▶ Task goal: Stop after the line that contains "PayPal-Zahlungen zu autorisieren, und es". Until then, retype each line of the entries exactly from the first one, skipping pictures.

[Collection entries]
/---
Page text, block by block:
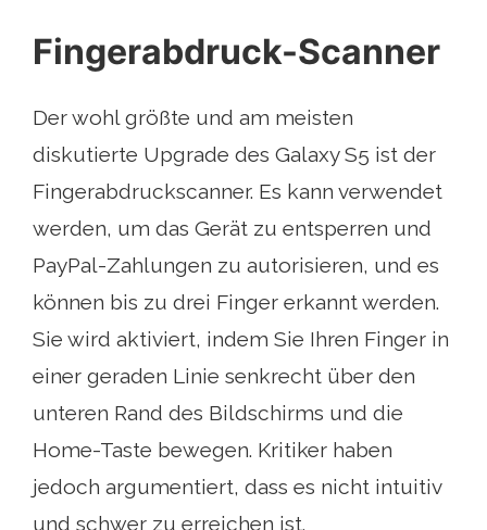
Fingerabdruck-Scanner
Der wohl größte und am meisten
diskutierte Upgrade des Galaxy S5 ist der
Fingerabdruckscanner. Es kann verwendet
werden, um das Gerät zu entsperren und
PayPal-Zahlungen zu autorisieren, und es
können bis zu drei Finger erkannt werden.
Sie wird aktiviert, indem Sie Ihren Finger in
einer geraden Linie senkrecht über den
unteren Rand des Bildschirms und die
Home-Taste bewegen. Kritiker haben
jedoch argumentiert, dass es nicht intuitiv
und schwer zu erreichen ist.
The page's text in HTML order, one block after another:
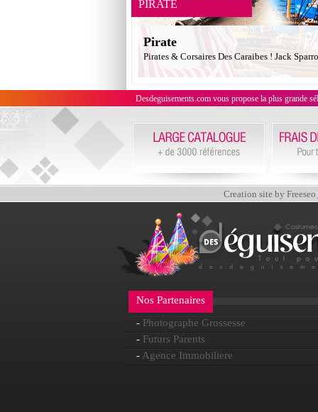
\---
▶ Solution to the problem:
Page text, block by block:
Fingerabdruck-Scanner
Der wohl größte und am meisten
diskutierte Upgrade des Galaxy S5 ist der
Fingerabdruckscanner. Es kann verwendet
werden, um das Gerät zu entsperren und
PayPal-Zahlungen zu autorisieren, und es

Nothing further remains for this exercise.